● Material shown
-- Opening Marker --

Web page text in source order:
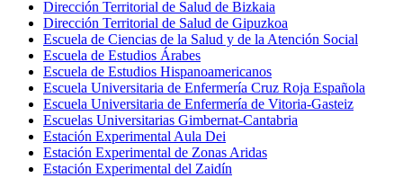
Dirección Territorial de Salud de Bizkaia
Dirección Territorial de Salud de Gipuzkoa
Escuela de Ciencias de la Salud y de la Atención Social
Escuela de Estudios Árabes
Escuela de Estudios Hispanoamericanos
Escuela Universitaria de Enfermería Cruz Roja Española
Escuela Universitaria de Enfermería de Vitoria-Gasteiz
Escuelas Universitarias Gimbernat-Cantabria
Estación Experimental Aula Dei
Estación Experimental de Zonas Aridas
Estación Experimental del Zaidín
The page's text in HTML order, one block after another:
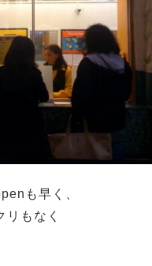
も早く、
もなく
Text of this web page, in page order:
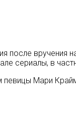
после вручения
сериалы, в
певицы Мари
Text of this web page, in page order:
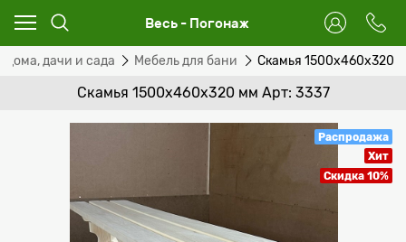
Весь - Погонаж
дома, дачи и сада Мебель для бани Скамья 1500х460х320
Скамья 1500х460х320 мм Арт: 3337
Распродажа
Хит
Скидка 10%
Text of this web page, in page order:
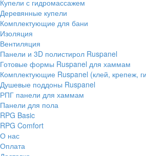
Купели с гидромассажем
Деревянные купели
Комплектующие для бани
Изоляция
Вентиляция
Панели и 3D полистирол Ruspanel
Готовые формы Ruspanel для хаммам
Комплектующие Ruspanel (клей, крепеж,
Душевые поддоны Ruspanel
РПГ панели для хаммам
Панели для пола
RPG Basic
RPG Comfort
О нас
Оплата
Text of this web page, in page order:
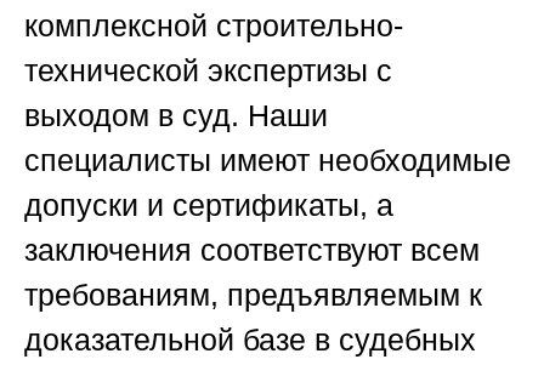
комплексной строительно-
технической экспертизы с
выходом в суд. Наши
специалисты имеют необходимые
допуски и сертификаты, а
заключения соответствуют всем
требованиям, предъявляемым к
доказательной базе в судебных
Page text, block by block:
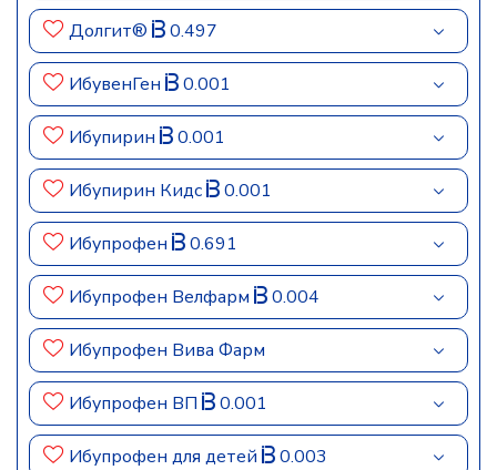
Долгит® 0.497
ИбувенГен 0.001
Ибупирин 0.001
Ибупирин Кидс 0.001
Ибупрофен 0.691
Ибупрофен Велфарм 0.004
Ибупрофен Вива Фарм
Ибупрофен ВП 0.001
Ибупрофен для детей 0.003
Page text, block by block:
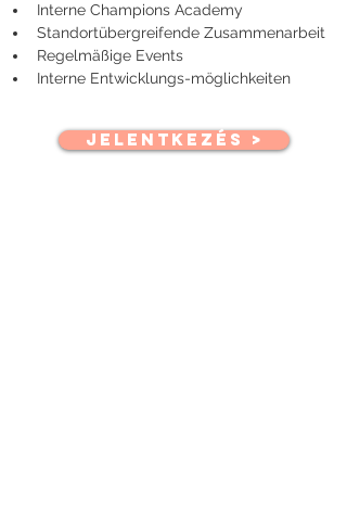
Interne Champions Academy
Standortübergreifende Zusammenarbeit
Regelmäßige Events
Interne Entwicklungs-möglichkeiten
JELENTKEZÉS >
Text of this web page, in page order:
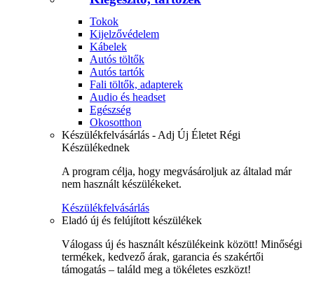
Tokok
Kijelzővédelem
Kábelek
Autós töltők
Autós tartók
Fali töltők, adapterek
Audio és headset
Egészség
Okosotthon
Készülékfelvásárlás - Adj Új Életet Régi
Készülékednek
A program célja, hogy megvásároljuk az általad már
nem használt készülékeket.
Készülékfelvásárlás
Eladó új és felújított készülékek
Válogass új és használt készülékeink között! Minőségi
termékek, kedvező árak, garancia és szakértői
támogatás – találd meg a tökéletes eszközt!
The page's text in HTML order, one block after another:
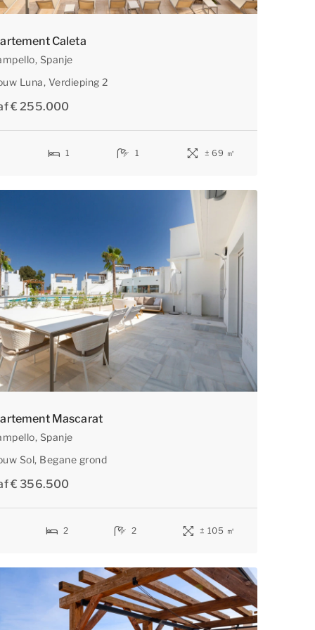
Caleta
, Spanje
Luna, Verdieping 2
€ 255.000
1 1 ± 69 ㎡
Mascarat
, Spanje
Sol, Begane grond
€ 356.500
2 2 ± 105 ㎡
bekijkt. Ze
websites
voor de
elke dag weer

-- Closing Marker --

● Problem statement
Return the material exactly as given, apart from the pictures.

● Finished exercise
Web page text in source order:
Dirección Territorial de Salud de Bizkaia
Dirección Territorial de Salud de Gipuzkoa
Escuela de Ciencias de la Salud y de la Atención Social
Escuela de Estudios Árabes
Escuela de Estudios Hispanoamericanos
Escuela Universitaria de Enfermería Cruz Roja Española
Escuela Universitaria de Enfermería de Vitoria-Gasteiz
Escuelas Universitarias Gimbernat-Cantabria
Estación Experimental Aula Dei
Estación Experimental de Zonas Aridas
Estación Experimental del Zaidín
The page's text in HTML order, one block after another:
も早く、
もなく
Text of this web page, in page order:
после вручения
сериалы, в
певицы Мари
Text of this web page, in page order:
Весь - Погонаж
дома, дачи и сада Мебель для бани Скамья 1500х460х320
Скамья 1500х460х320 мм Арт: 3337
Распродажа
Хит
Скидка 10%
Text of this web page, in page order:
Купели с гидромассажем
Деревянные купели
Комплектующие для бани
Изоляция
Вентиляция
Панели и 3D полистирол Ruspanel
Готовые формы Ruspanel для хаммам
Комплектующие Ruspanel (клей, крепеж,
Душевые поддоны Ruspanel
РПГ панели для хаммам
Панели для пола
RPG Basic
RPG Comfort
О нас
Оплата
Text of this web page, in page order:
комплексной строительно-
технической экспертизы с
выходом в суд. Наши
специалисты имеют необходимые
допуски и сертификаты, а
заключения соответствуют всем
требованиям, предъявляемым к
доказательной базе в судебных
Page text, block by block:
Долгит® 0.497
ИбувенГен 0.001
Ибупирин 0.001
Ибупирин Кидс 0.001
Ибупрофен 0.691
Ибупрофен Велфарм 0.004
Ибупрофен Вива Фарм
Ибупрофен ВП 0.001
Ибупрофен для детей 0.003
Page text, block by block:
Interne Champions Academy
Standortübergreifende Zusammenarbeit
Regelmäßige Events
Interne Entwicklungs-möglichkeiten
JELENTKEZÉS >
Text of this web page, in page order:
Tokok
Kijelzővédelem
Kábelek
Autós töltők
Autós tartók
Fali töltők, adapterek
Audio és headset
Egészség
Okosotthon
Készülékfelvásárlás - Adj Új Életet Régi
Készülékednek
A program célja, hogy megvásároljuk az általad már
nem használt készülékeket.
Készülékfelvásárlás
Eladó új és felújított készülékek
Válogass új és használt készülékeink között! Minőségi
termékek, kedvező árak, garancia és szakértői
támogatás – találd meg a tökéletes eszközt!
The page's text in HTML order, one block after another:
Caleta
, Spanje
Luna, Verdieping 2
€ 255.000
1 1 ± 69 ㎡
Mascarat
, Spanje
Sol, Begane grond
€ 356.500
2 2 ± 105 ㎡
bekijkt. Ze
websites
voor de
elke dag weer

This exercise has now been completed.